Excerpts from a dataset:
★ ★ ★ ★
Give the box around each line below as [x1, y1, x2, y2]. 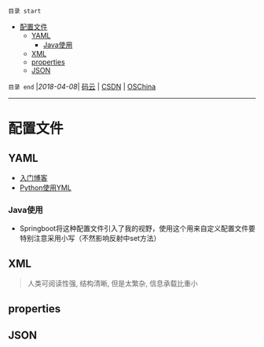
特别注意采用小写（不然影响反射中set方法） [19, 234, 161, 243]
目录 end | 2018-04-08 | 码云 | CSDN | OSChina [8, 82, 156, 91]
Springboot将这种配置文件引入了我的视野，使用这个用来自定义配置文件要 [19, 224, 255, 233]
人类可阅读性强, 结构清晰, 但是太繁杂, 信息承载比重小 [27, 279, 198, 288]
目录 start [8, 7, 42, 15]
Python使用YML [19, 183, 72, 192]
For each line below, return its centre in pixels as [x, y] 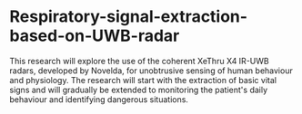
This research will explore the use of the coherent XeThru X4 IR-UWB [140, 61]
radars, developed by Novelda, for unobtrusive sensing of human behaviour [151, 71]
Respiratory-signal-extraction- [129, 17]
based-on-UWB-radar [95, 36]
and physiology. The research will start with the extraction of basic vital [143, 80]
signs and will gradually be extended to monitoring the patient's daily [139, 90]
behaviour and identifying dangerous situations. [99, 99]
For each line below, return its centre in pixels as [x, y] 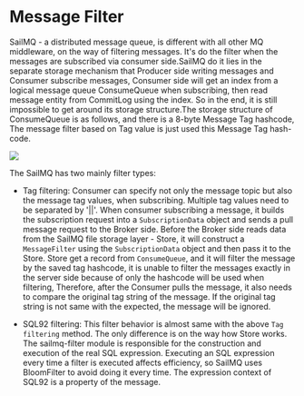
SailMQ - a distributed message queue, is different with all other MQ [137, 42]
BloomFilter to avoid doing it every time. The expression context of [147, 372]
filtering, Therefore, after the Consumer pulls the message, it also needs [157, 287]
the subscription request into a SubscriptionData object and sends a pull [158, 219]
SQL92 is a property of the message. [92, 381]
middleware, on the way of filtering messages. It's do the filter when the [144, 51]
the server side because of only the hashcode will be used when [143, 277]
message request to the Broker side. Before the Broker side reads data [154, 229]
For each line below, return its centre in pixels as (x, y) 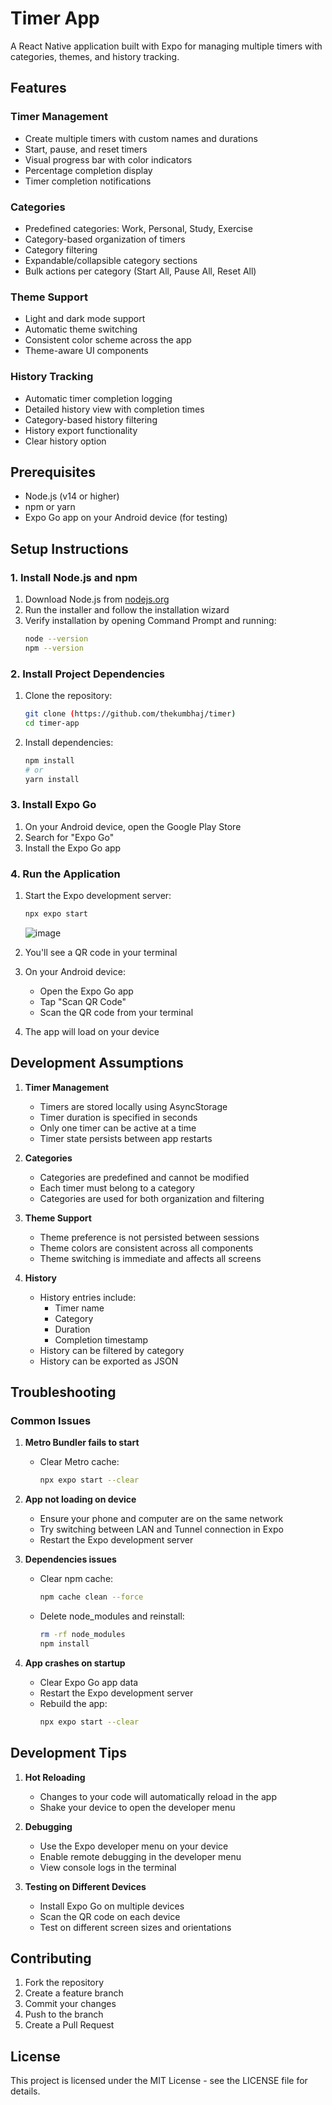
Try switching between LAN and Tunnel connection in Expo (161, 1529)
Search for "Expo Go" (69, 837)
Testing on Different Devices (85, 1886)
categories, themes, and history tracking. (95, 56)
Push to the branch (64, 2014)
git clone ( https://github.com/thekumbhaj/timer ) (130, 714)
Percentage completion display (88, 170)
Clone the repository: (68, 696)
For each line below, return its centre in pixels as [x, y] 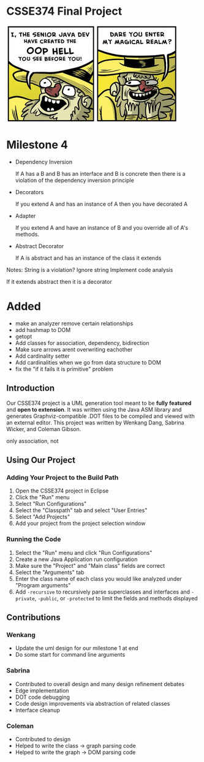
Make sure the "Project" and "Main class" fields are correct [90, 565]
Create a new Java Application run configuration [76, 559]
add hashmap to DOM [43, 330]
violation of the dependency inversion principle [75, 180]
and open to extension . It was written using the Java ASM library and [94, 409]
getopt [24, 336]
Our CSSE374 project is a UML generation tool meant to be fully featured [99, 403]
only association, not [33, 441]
★ ★ ★ ★
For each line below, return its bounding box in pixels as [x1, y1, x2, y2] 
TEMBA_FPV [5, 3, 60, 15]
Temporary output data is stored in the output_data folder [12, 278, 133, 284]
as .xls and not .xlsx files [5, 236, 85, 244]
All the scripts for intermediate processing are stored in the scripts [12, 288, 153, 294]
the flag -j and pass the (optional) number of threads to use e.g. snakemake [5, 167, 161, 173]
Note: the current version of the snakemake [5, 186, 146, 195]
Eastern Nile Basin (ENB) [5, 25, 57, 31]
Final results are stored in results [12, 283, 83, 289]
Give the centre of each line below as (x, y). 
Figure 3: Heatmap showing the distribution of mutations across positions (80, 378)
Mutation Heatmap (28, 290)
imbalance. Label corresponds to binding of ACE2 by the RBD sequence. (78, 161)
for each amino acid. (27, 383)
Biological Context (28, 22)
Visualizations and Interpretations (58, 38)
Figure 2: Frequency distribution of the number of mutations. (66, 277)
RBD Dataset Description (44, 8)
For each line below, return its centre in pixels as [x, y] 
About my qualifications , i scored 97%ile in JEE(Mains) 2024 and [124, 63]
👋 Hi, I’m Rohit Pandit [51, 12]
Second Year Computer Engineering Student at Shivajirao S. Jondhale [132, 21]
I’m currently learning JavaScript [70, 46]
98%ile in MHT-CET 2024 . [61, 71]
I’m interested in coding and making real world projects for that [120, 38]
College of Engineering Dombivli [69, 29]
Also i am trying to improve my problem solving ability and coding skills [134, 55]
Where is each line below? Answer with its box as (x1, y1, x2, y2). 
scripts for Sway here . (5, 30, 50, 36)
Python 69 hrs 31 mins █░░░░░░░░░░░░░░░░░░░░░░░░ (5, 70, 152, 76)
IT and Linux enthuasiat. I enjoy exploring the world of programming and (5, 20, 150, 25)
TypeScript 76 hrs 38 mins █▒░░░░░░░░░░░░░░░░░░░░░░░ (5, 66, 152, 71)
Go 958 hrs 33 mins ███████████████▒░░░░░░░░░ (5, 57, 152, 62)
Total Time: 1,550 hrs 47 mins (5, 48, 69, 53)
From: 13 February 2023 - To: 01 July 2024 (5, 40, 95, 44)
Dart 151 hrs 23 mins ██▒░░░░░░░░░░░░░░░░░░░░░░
★ ★ ★ ★
■ **What is being asked**: From the records above, extract exactly and only the lines that begin at the line with "Second Year Computer" and stop after the line with "TypeScript 76 hrs".

■ **Written response**:
Second Year Computer Engineering Student at Shivajirao S. Jondhale [132, 21]
I’m currently learning JavaScript [70, 46]
98%ile in MHT-CET 2024 . [61, 71]
I’m interested in coding and making real world projects for that [120, 38]
College of Engineering Dombivli [69, 29]
Also i am trying to improve my problem solving ability and coding skills [134, 55]
Where is each line below? Answer with its box as (x1, y1, x2, y2). 
scripts for Sway here . (5, 30, 50, 36)
Python 69 hrs 31 mins █░░░░░░░░░░░░░░░░░░░░░░░░ (5, 70, 152, 76)
IT and Linux enthuasiat. I enjoy exploring the world of programming and (5, 20, 150, 25)
TypeScript 76 hrs 38 mins █▒░░░░░░░░░░░░░░░░░░░░░░░ (5, 66, 152, 71)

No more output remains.